Saturday, September 23, 2017

Cessna TR182 Skylane, N4777T: Fatal accident occurred September 23, 2017 near Thief River Falls Regional Airport (KTVF), Pennington County, Minnesota

The National Transportation Safety Board traveled to the scene of this accident.

Additional Participating Entity:
Federal Aviation Administration / Flight Standards District Office; Fargo, North Dakota

Aviation Accident Preliminary Report - National Transportation Safety Board:

Moy Wing:

NTSB Identification: CEN17FA361
14 CFR Part 91: General Aviation
Accident occurred Saturday, September 23, 2017 in Thief River Falls, MN
Aircraft: CESSNA TR182, registration: N4777T
Injuries: 3 Fatal.

This is preliminary information, subject to change, and may contain errors. Any errors in this report will be corrected when the final report has been completed. NTSB investigators either traveled in support of this investigation or conducted a significant amount of investigative work without any travel, and used data obtained from various sources to prepare this aircraft accident report.
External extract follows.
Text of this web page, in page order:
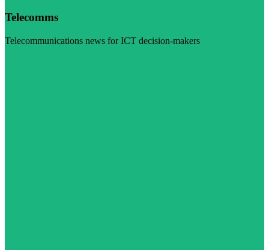
Telecomms
Telecommunications news for ICT decision-makers

On September 23, 2017, about 0745 central daylight time, a Cessna TR182 airplane, N4777T, impacted terrain about 3 nautical miles west of Thief River Falls Regional Airport (TVF), Thief River Falls, Minnesota. The private pilot and two passengers were fatally injured and the airplane was destroyed. The airplane was registered to and operated by the pilot under the provisions of 14 Code of Federal Regulations Part 91 as a personal flight. Instrument meteorological conditions prevailed at the time of the accident and no flight plan had been filed. The flight had just departed from TVF and was en route to Rawlins Municipal Airport (RWL), Rawlins, Wyoming. 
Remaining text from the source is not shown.